Would you reproduce exactly the lines below from the one holding "and the step size (198, 289, 259, 302)" through the one holding "with fixed parameters (5, 324, 84, 337)", inclusive, and no others?

··· Task input ···

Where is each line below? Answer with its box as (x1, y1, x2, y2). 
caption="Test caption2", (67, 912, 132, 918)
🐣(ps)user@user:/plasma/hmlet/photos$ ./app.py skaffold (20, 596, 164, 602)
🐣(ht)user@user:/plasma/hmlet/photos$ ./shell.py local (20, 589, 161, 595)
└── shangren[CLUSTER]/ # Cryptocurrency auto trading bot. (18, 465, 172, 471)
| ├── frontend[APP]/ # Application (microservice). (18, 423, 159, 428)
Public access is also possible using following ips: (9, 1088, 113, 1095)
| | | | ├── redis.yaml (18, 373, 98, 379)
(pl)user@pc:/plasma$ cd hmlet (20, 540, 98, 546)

···
··· Task input ···

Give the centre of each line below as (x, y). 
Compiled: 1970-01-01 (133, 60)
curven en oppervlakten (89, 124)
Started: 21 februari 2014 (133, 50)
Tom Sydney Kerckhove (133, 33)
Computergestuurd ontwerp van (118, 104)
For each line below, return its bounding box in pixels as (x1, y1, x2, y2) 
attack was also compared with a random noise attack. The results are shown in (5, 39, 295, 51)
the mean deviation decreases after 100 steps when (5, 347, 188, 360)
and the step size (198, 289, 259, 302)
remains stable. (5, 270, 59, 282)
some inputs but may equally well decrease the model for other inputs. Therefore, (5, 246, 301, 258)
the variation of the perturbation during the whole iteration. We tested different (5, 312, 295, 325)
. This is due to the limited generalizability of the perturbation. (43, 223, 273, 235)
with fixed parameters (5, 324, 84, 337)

···

▶ [Response]
and the step size (198, 289, 259, 302)
remains stable. (5, 270, 59, 282)
some inputs but may equally well decrease the model for other inputs. Therefore, (5, 246, 301, 258)
the variation of the perturbation during the whole iteration. We tested different (5, 312, 295, 325)
. This is due to the limited generalizability of the perturbation. (43, 223, 273, 235)
with fixed parameters (5, 324, 84, 337)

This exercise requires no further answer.